Your instructions ::
Check every line of the data below for the word "deeper" and say how many have it, without further comment.

= = =

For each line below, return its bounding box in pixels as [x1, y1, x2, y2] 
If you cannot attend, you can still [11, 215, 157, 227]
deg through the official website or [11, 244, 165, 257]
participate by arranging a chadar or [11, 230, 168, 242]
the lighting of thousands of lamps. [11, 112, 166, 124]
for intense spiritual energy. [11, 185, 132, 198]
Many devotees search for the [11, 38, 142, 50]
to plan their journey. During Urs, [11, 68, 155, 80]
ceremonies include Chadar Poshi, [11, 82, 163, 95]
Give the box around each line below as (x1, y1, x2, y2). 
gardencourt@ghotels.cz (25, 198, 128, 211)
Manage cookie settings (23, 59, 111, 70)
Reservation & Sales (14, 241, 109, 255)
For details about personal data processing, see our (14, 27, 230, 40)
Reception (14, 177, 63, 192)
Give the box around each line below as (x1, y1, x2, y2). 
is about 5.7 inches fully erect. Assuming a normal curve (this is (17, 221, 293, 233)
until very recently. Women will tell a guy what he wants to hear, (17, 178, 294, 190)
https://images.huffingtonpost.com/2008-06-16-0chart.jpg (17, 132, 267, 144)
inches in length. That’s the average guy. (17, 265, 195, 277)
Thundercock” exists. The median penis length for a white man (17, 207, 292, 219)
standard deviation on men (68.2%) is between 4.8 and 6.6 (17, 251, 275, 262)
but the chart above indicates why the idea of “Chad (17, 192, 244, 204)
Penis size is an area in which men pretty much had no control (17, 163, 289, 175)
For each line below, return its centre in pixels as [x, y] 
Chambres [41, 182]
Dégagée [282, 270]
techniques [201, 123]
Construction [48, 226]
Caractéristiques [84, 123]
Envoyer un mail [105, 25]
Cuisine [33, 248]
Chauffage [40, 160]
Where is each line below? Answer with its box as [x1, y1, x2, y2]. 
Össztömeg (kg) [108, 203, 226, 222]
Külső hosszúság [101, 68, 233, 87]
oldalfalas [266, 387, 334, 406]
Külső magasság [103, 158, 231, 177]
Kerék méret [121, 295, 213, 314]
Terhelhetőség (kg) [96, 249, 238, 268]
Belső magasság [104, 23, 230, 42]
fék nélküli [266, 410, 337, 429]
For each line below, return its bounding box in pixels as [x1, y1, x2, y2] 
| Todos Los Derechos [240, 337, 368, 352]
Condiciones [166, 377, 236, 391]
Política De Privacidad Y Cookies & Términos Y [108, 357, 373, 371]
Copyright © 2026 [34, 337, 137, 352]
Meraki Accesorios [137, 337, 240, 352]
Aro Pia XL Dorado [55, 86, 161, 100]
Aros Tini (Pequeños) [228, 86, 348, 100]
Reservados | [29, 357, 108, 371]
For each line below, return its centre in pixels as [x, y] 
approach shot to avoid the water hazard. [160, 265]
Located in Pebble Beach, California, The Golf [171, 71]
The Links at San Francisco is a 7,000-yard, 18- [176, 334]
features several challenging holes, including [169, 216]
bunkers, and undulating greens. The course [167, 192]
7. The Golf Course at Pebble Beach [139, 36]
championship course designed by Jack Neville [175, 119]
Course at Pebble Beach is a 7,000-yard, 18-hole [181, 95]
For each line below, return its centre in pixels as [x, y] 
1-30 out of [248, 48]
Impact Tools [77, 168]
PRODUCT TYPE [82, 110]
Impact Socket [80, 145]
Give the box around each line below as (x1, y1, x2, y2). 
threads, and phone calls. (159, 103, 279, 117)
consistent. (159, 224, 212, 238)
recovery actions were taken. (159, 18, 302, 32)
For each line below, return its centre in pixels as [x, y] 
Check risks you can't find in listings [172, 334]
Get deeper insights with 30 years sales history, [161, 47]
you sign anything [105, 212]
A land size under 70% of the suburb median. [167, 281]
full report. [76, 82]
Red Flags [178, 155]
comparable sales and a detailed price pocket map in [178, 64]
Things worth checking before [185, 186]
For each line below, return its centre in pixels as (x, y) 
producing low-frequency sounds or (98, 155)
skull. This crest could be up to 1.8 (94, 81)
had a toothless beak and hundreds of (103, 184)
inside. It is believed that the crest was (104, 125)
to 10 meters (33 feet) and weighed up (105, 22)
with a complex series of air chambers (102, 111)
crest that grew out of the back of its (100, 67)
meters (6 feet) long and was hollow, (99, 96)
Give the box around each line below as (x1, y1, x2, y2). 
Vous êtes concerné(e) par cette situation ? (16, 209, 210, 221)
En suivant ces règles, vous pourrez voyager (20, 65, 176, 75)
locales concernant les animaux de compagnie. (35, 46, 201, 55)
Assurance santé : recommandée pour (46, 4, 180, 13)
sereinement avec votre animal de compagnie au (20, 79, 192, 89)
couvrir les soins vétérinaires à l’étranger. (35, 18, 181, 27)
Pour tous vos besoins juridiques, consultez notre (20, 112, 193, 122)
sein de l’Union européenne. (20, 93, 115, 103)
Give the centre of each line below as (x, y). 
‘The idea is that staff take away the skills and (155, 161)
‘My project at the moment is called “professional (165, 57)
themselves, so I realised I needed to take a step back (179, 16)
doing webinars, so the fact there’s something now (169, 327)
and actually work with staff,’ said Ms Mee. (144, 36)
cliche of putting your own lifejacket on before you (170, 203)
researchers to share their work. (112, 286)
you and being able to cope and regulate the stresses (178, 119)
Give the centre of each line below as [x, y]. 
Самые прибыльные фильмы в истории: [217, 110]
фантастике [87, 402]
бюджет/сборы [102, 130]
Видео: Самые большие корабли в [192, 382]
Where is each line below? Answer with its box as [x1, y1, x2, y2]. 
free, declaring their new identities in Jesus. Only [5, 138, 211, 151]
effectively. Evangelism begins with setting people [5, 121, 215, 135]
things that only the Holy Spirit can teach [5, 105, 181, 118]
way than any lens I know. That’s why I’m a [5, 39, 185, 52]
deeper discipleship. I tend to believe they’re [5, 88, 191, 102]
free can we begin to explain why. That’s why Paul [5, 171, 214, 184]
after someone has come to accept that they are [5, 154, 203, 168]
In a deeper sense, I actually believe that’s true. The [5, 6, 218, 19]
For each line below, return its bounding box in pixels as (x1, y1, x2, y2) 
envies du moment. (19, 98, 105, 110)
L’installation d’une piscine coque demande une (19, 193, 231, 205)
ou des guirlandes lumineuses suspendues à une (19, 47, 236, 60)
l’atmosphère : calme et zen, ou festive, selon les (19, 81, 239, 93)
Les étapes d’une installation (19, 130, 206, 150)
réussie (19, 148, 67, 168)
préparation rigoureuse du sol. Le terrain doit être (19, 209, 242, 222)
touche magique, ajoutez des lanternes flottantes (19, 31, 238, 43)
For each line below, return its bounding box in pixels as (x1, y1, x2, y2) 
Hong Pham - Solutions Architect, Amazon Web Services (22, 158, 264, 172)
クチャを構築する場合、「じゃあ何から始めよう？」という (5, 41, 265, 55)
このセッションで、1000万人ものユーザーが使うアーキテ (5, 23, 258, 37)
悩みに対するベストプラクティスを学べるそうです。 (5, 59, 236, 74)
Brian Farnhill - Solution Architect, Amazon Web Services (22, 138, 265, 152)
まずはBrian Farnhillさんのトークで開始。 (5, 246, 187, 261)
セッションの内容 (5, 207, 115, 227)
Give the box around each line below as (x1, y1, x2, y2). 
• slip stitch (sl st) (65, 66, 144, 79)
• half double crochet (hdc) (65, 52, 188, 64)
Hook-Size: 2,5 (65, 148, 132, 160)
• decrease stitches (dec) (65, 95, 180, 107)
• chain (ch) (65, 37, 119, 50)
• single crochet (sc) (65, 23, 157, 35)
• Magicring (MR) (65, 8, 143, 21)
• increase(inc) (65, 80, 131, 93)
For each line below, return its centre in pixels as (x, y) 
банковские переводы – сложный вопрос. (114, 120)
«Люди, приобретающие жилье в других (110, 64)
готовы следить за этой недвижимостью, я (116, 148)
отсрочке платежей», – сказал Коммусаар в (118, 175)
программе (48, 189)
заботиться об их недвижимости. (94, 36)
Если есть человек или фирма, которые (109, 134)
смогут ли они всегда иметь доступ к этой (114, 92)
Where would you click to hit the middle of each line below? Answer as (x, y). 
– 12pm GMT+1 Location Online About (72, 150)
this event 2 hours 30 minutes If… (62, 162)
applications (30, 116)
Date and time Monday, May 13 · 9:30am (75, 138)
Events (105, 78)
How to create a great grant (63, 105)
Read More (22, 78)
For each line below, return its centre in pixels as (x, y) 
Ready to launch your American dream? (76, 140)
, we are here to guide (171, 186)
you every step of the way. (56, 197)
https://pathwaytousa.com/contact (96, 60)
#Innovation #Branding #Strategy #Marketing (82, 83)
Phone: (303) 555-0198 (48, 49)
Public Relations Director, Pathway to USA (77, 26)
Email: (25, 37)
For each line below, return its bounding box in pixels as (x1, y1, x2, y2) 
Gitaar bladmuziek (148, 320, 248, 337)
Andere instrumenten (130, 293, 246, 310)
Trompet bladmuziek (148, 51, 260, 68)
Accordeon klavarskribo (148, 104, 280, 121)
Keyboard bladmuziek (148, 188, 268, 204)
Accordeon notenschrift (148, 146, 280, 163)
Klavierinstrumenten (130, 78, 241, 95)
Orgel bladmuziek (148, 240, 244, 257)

= = =

Finished task ::
3